For a moment they regarded each other silently. Since the night of that fateful masquerade they had not exchanged words, except such commonplaces as were made necessary by the presence of a third person. Now they were both prepared for a final reckoning: he with stern resolve stamped upon every feature; she with desperate defiance in look and manner.
“I think,” she said, with a movement toward the portierie, “that our conversation had better be continued there.”
He bowed a stately assent, and held back the curtains while she passed into the library.
She crossed the room with slow, graceful movements, and pausing before the hearth, turned her face toward him.
Feeling to her heart’s core the humiliation brought by the knowledge that this man, her accuser, had fathomed the secret of her past love for him; with the thought of the Francoises’ threat ever before her—Leslie Warburton stood there hopeless, desolate, desperate. She had ceased to struggle with her fate. She had resolved to meet the worst, and to brave it. She was the woman without hope, but she was every inch a queen, her head haughtily poised, her face once more frozen into pallid tranquility.

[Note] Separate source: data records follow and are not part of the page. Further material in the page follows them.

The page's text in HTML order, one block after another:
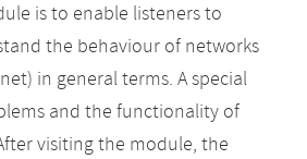
is to enable listeners to
the behaviour of networks
in general terms. A special
and the functionality of
visiting the module, the
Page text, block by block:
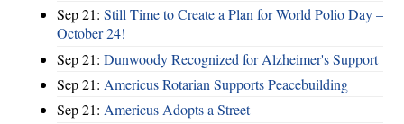
Sep 21: Still Time to Create a Plan for World Polio Day –
October 24!
Sep 21: Dunwoody Recognized for Alzheimer's Support
Sep 21: Americus Rotarian Supports Peacebuilding
Sep 21: Americus Adopts a Street
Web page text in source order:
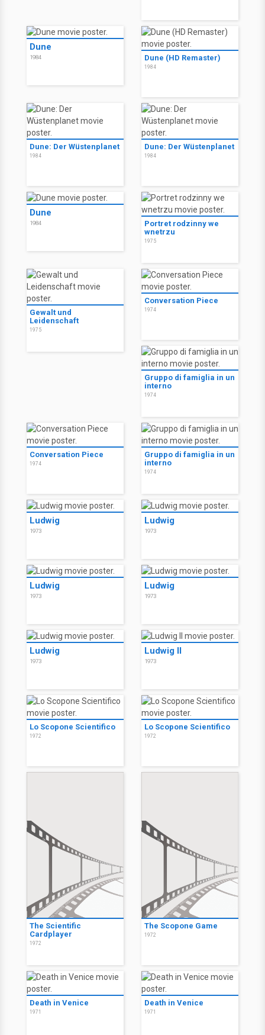
Dune
1984 Dune (HD Remaster)
1984
Dune: Der Wüstenplanet
1984
Dune: Der Wüstenplanet
1984
Dune
1984
Portret rodzinny we
wnetrzu
1975
Gewalt und
Leidenschaft
1975
Conversation Piece
1974
Gruppo di famiglia in un
interno
1974
Conversation Piece
1974
Gruppo di famiglia in un
interno
1974
Ludwig
1973
Ludwig
1973
Ludwig
1973
Ludwig
1973
Ludwig
1973
Ludwig II
1973
Lo Scopone Scientifico
1972
Lo Scopone Scientifico
1972
The Scientific
Cardplayer
1972
The Scopone Game
1972
Death in Venice
1971
Death in Venice
1971
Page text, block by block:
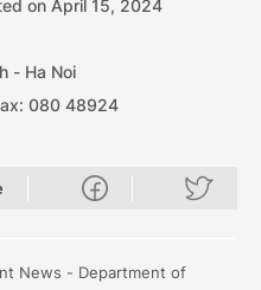
on April 15, 2024
- Ha Noi
080 48924
News - Department of
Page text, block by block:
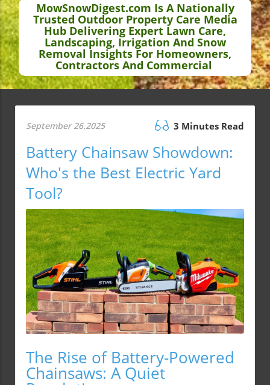
MowSnowDigest.com Is A Nationally
Trusted Outdoor Property Care Media
Hub Delivering Expert Lawn Care,
Landscaping, Irrigation And Snow
Removal Insights For Homeowners,
Contractors And Commercial
September 26.2025 3 Minutes Read
Battery Chainsaw Showdown:
Who's the Best Electric Yard
Tool?
The Rise of Battery-Powered
Chainsaws: A Quiet
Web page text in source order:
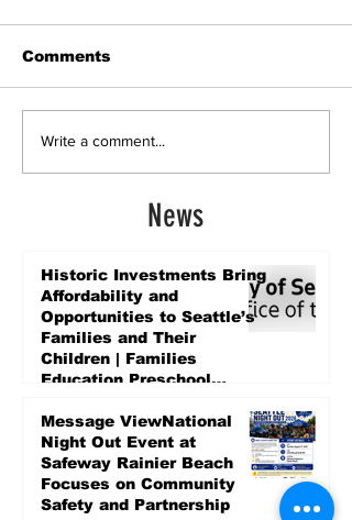
Comments
Write a comment...
News
Historic Investments Bring
Affordability and
Opportunities to Seattle’s
Families and Their
Children | Families
Education Preschool
4 days ago
Message ViewNational
Night Out Event at
Safeway Rainier Beach
Focuses on Community
Safety and Partnership
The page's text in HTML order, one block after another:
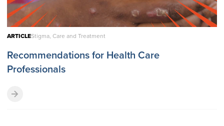
ARTICLEStigma, Care and Treatment
Recommendations for Health Care
Professionals
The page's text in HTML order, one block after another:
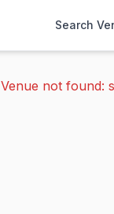
Search
Venue not found:

Standing thus, she was calm, believing that she had drained her bitter cup to its very dregs; that Fate could have no more poisoned arrows in store for her.
Ah, if she had known that her bitterest draught was yet to be quaffed; that the deadliest wound was yet to be inflicted!

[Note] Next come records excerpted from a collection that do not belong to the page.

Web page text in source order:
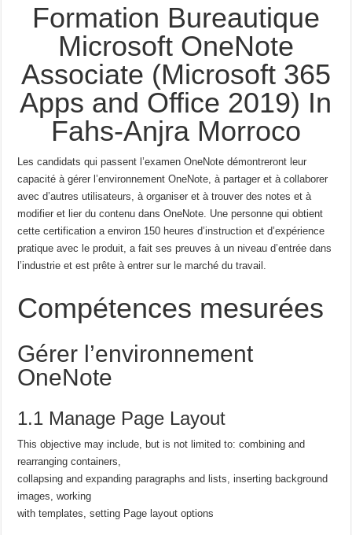
Formation Bureautique
Microsoft OneNote
Associate (Microsoft 365
Apps and Office 2019) In
Fahs-Anjra Morroco
Les candidats qui passent l’examen OneNote démontreront leur
capacité à gérer l’environnement OneNote, à partager et à collaborer
avec d’autres utilisateurs, à organiser et à trouver des notes et à
modifier et lier du contenu dans OneNote. Une personne qui obtient
cette certification a environ 150 heures d’instruction et d’expérience
pratique avec le produit, a fait ses preuves à un niveau d’entrée dans
l’industrie et est prête à entrer sur le marché du travail.
Compétences mesurées
Gérer l’environnement
OneNote
1.1 Manage Page Layout
This objective may include, but is not limited to: combining and
rearranging containers,
collapsing and expanding paragraphs and lists, inserting background
images, working
with templates, setting Page layout options
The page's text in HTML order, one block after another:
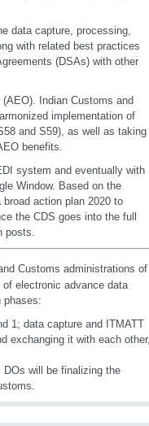
data capture, processing,
with related best practices
(DSAs) with other
Indian Customs and
implementation of
and S59), as well as taking
benefits.
system and eventually with
Window. Based on the
action plan 2020 to
the CDS goes into the full
posts.
Customs administrations of
electronic advance data
phases:
1; data capture and ITMATT
exchanging it with each other,
will be finalizing the

She made no effort to break the silence that fell between them; she would not aid him by a word.
Comprehending this, after a moment of waiting, he said:
“Madam, believe me, I have no desire to do you an injustice. I have purposely avoided this interview, wishing, while my dead brother remained among us, to spare you for his sake. Now, however, it is my duty to fathom the mystery in which you have chosen to envelop yourself. What have you to say?”